Ah great - thanks for catching this Conor!
Conor Fitzpatrick (and others who have participated in this thread), we had to remove this filter from our campaigns. We were finding in many instances, Marketo wasn't logging the "visited web page" activity upwards of 5 minutes after the click link activity. Therefore, the trigger campaigns weren't triggering with this filter in place. Thought we had this one solved.
Well that's a huge bummer. I wonder if it has to do with the munchkin 2.0 updates? I haven't tested it post-release, but I will now to see if we get a different result.
The thing is, Munchkin v2 has yet to be rolled out to anyone yet. There was a minor change made today, but I doubt that's affecting this.
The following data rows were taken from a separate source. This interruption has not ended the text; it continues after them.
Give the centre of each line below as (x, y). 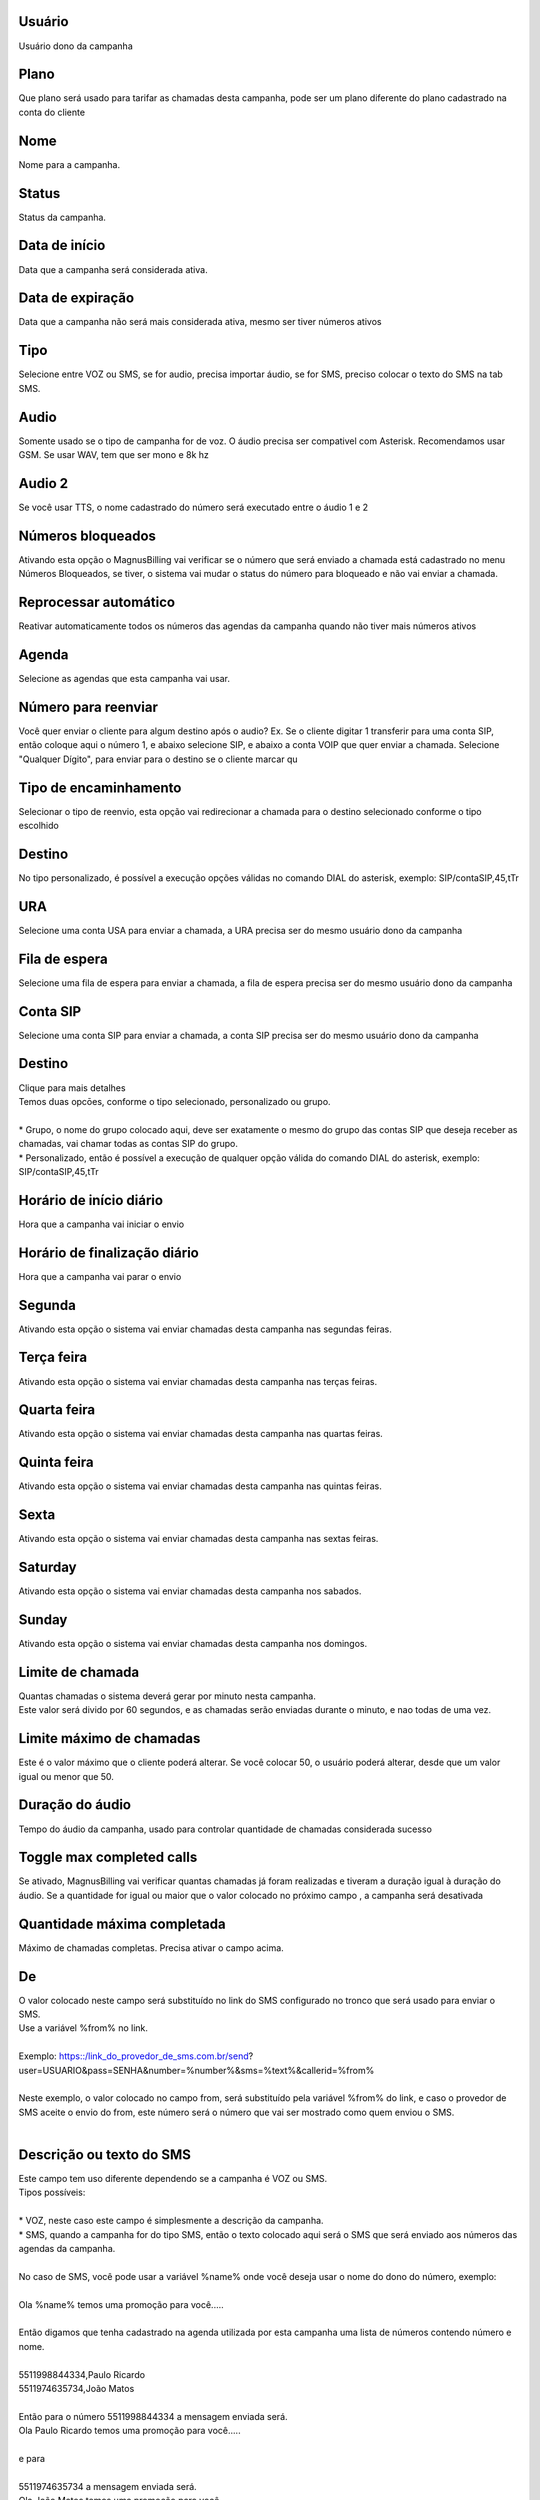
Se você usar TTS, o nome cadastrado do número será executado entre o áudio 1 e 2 (193, 507)
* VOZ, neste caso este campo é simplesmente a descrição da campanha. (171, 2221)
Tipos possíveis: (52, 2192)
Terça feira (53, 1357)
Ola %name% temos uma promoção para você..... (121, 2304)
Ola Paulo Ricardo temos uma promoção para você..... (129, 2431)
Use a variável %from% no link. (83, 2028)
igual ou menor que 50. (66, 1776)
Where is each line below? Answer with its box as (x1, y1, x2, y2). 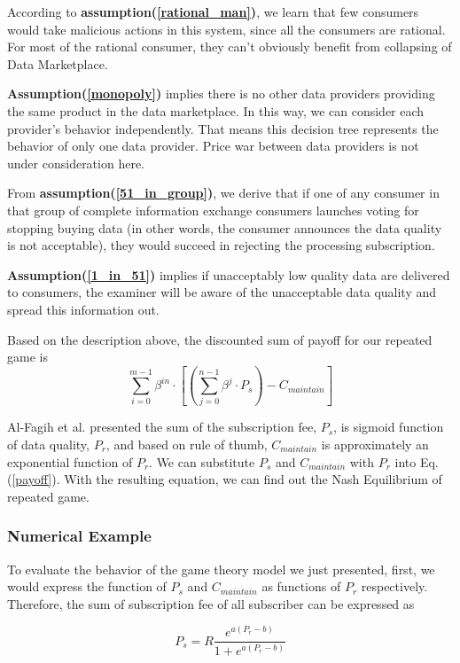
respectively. (361, 577, 428, 596)
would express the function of (7, 577, 167, 596)
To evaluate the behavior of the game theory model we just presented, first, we (7, 559, 435, 578)
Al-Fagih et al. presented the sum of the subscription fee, (7, 417, 317, 436)
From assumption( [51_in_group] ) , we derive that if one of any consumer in (7, 183, 440, 202)
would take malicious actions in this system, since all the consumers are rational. (7, 19, 446, 38)
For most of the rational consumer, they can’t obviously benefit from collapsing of (7, 37, 452, 56)
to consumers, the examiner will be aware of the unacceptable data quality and (7, 283, 437, 301)

Hmmm... Do you think it has anything to do with your visit volume? Our web traffic volume is quite low right now as we're in the process of growing our content strategy.
I stumbled on a slightly different version of this solution last week, using a click trigger and then a wait and remove from flow step based on if the lead visited the page.
The only problem, though, is that today I've been looking through the leads that were removed from the flow, and some look like legitimate users - they clicked on the link several minutes after the email delivered, and registered an open, but never visited the web page.
I don't think the munchkin tracking code works 100% of the time. It would be best to just not count clicks either from before delivery, or within seconds of delivery.
Edit: Just set up an idea for this, if anyone wants to up-vote it:
The solution is as I described above and elsewhere. Anything that involves assumptions like "no one ever opens emails 30 seconds after they get them" isn't gonna work.
Venus - we (meaning Becky Miner, our Marketo Queen, and myself - a humble court jester) have found that, many times, the suspected "bot" clicks are checking the first link in the entire email. So we've put our one-pixel link at the very front of the email, before any other links...we've caught a few flies in the trap so far.
We just ran into this same issue today. After reading through Matt's response, not exactly sure what our next step should be. Lots of good info though!
Matt gives a lot of great advice here, but I did want to just add as a footnote/call to action for anyone else annoyed by the current situation: I've been talking to a few different filtering companies about adding some unique, filter service-only string to their UA when checking links (they normally spoof specifically as IE/Win7) in order to correctly differentiate human vs. machine clicks. The problem affects more than marketing automation platforms; I find myself continually explaining this to transactional email provider users, for instance.
I'd highly encourage people to go bother Cloudmark/Symantec/Barracuda as well so I don't seem like a lone weird geek on this point.